For Cotter, research on the industry is continual. “I’m always educating myself,” he said. “Before going into the business, I knew about some of the health [dangers], like preservatives, but there are so many hidden terms.”
While S&S, CNF and New Earth Market are arguably competitors, each store has its own niche. Cotter is excited to share his store’s extensive food-service program. “We’ll have 40 to 50 salads prepped, and a hot food bar and sandwiches and sushi.” New Earth Market also has just been registered for a 5-acre organic farm next to its Yuba City location, which Cotter hopes will supply both stores with fruits and vegetables starting next spring.

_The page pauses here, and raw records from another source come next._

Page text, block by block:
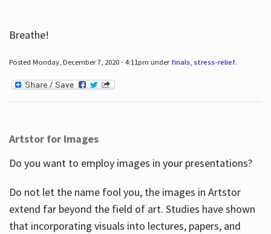
Breathe!
Posted Monday, December 7, 2020 - 4:11pm under finals, stress-relief.
Artstor for Images
Do you want to employ images in your presentations?
Do not let the name fool you, the images in Artstor
extend far beyond the field of art. Studies have shown
that incorporating visuals into lectures, papers, and
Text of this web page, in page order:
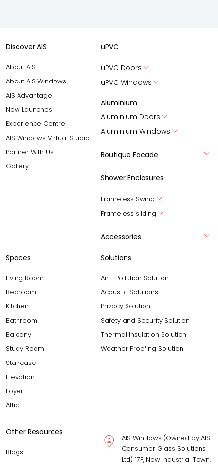
Discover AIS
About AIS
About AIS Windows
AIS Advantage
New Launches
Experience Centre
AIS Windows Virtual Studio
Partner With Us
Gallery
uPVC
uPVC Doors
uPVC Windows
Aluminium
Aluminium Doors
Aluminium Windows
Boutique Facade
Shower Enclosures
Frameless Swing
Frameless silding
Accessories
Spaces
Living Room
Bedroom
Kitchen
Bathroom
Balcony
Study Room
Staircase
Elevation
Foyer
Attic
Solutions
Anti-Pollution Solution
Acoustic Solutions
Privacy Solution
Safety and Security Solution
Thermal Insulation Solution
Weather Proofing Solution
Other Resources
Blogs
AIS Windows (Owned by AIS
Consumer Glass Solutions
Ltd) 17F, New Industrial Town,
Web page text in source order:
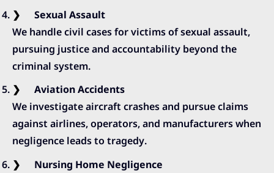
Sexual Assault
We handle civil cases for victims of sexual assault,
pursuing justice and accountability beyond the
criminal system.
Aviation Accidents
We investigate aircraft crashes and pursue claims
against airlines, operators, and manufacturers when
negligence leads to tragedy.
Nursing Home Negligence
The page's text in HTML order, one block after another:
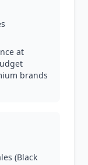
at
brands
(Black
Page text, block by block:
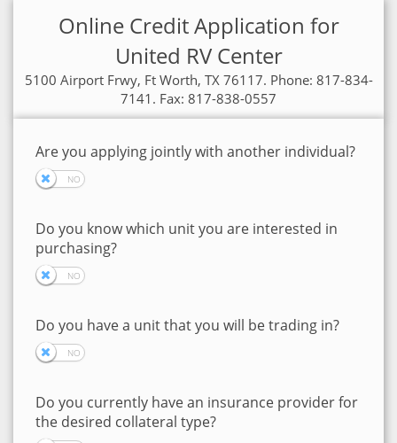
Online Credit Application for
United RV Center
5100 Airport Frwy, Ft Worth, TX 76117. Phone: 817-834-
7141. Fax: 817-838-0557
Are you applying jointly with another individual?
Do you know which unit you are interested in
purchasing?
Do you have a unit that you will be trading in?
Do you currently have an insurance provider for
the desired collateral type?
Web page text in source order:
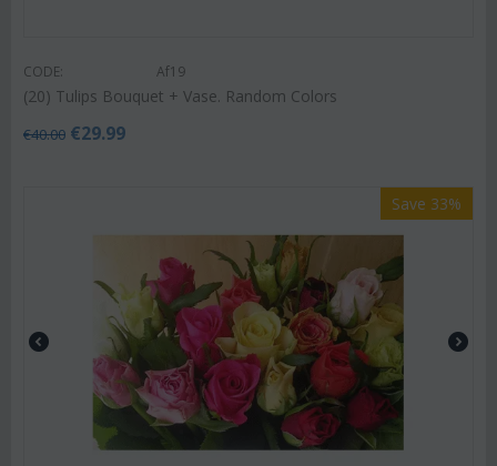
CODE: Af19
(20) Tulips Bouquet + Vase. Random Colors
€40.00 €29.99
Save 33%
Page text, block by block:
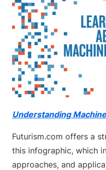
Understanding
Futurism.com offers a
this infographic, which
approaches, and

For CNF, the “local” element has always been a fundamental part of the business’ ethos. “Most of our local ingredients and foods come from within 50 miles of the source,” Tellesen said. “We’ve done an incredible amount of work to make it a real business practice.” He also takes pride in the store’s co-op model as an important part of its business. “We’re owned by the community.”
Unlike the other two, S&S operates a full-service butcher shop, offering an extensive selection of meats from California, all without hormones or antibiotics. All in all, each store has its place. “We welcome more people like us,” Stewart said.
“It’s more about complementing than competing,” echoed Cotter, adding that he’s just happy to see the growing interest in health food. “It’s hard to tell someone how good it feels. … But, man, when you eat well and you have that energy and you’re alive, oh, it’s off the charts!”